◆ **Provided records**:
##########

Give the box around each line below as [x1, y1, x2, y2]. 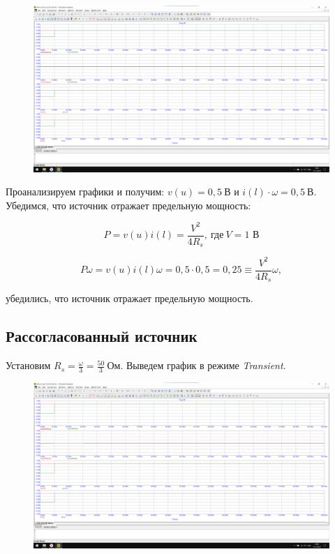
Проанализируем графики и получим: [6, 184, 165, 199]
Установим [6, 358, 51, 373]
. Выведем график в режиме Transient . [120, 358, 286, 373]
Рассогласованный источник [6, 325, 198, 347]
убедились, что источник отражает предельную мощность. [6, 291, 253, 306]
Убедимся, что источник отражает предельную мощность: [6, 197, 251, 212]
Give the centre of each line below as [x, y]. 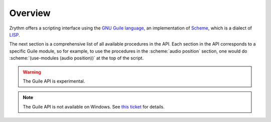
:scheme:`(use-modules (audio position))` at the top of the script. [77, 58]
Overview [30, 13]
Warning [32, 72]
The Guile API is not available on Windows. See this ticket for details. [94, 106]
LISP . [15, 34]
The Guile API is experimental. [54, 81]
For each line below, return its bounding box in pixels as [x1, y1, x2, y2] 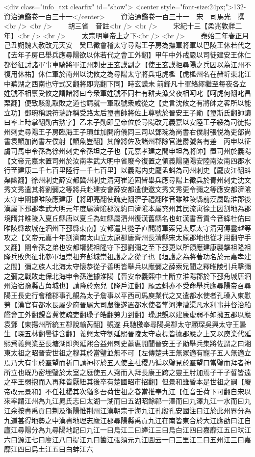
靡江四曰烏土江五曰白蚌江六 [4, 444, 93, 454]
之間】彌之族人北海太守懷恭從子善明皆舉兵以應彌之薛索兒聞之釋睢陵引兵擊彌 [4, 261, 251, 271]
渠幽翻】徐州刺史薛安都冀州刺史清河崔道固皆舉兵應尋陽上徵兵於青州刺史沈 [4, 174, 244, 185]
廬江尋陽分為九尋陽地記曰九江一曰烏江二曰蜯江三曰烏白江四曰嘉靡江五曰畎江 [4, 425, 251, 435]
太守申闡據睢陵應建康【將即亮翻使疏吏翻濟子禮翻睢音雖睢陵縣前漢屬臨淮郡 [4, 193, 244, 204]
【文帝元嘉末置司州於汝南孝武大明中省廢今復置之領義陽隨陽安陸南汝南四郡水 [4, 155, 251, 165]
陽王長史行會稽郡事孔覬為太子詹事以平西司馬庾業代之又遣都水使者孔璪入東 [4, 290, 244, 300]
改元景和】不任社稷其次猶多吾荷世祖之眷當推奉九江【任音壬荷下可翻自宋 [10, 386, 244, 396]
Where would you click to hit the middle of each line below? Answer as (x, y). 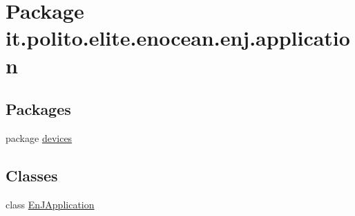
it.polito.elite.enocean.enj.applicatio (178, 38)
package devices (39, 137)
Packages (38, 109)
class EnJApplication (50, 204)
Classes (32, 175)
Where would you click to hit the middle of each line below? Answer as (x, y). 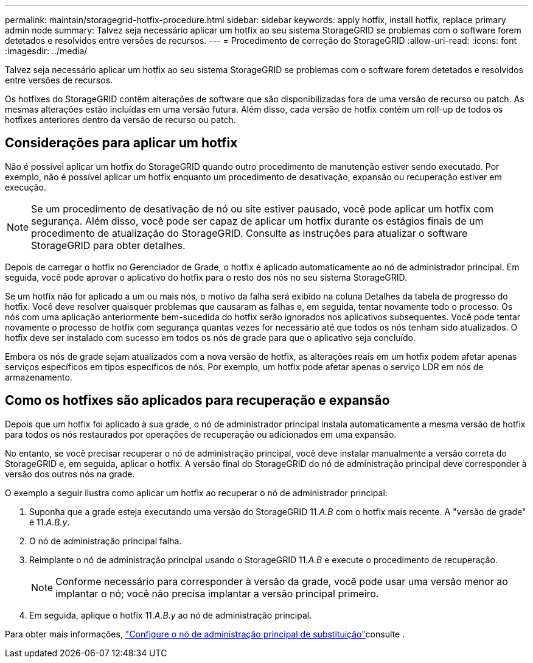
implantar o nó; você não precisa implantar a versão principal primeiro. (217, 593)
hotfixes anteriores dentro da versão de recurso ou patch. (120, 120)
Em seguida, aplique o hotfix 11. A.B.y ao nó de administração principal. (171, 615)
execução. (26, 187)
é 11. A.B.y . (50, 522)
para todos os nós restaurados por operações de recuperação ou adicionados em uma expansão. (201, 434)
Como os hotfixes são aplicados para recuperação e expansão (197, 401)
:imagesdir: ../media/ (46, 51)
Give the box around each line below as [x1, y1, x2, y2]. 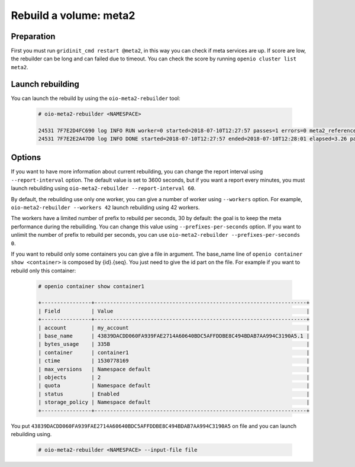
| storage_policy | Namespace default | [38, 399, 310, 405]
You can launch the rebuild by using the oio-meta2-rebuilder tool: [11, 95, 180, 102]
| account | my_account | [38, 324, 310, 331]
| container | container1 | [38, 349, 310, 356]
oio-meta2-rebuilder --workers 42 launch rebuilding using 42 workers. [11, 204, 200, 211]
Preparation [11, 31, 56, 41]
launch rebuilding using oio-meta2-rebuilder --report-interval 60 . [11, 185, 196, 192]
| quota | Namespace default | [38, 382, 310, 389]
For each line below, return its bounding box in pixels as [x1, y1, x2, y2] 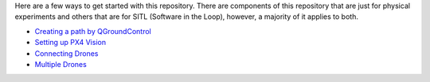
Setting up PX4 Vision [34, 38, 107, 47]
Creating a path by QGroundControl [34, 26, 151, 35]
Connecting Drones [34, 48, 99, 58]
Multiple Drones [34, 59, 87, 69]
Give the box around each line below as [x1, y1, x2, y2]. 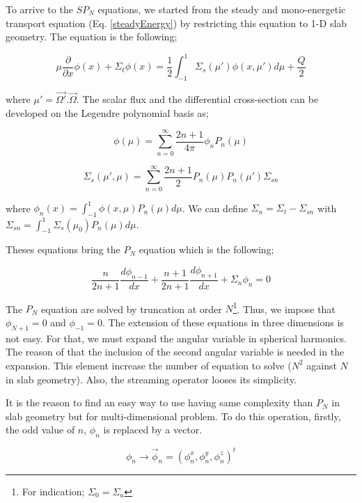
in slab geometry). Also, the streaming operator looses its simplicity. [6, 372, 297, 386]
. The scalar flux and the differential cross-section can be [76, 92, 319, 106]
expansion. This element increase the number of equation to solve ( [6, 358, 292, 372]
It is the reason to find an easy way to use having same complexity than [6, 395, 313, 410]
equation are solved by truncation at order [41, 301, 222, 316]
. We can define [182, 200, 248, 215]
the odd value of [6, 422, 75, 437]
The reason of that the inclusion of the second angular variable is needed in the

##########

Wherever a line in the data above holds "principal", copy that line.

implantar o nó; você não precisa implantar a versão principal primeiro. (217, 593)
Em seguida, aplique o hotfix 11. A.B.y ao nó de administração principal. (171, 615)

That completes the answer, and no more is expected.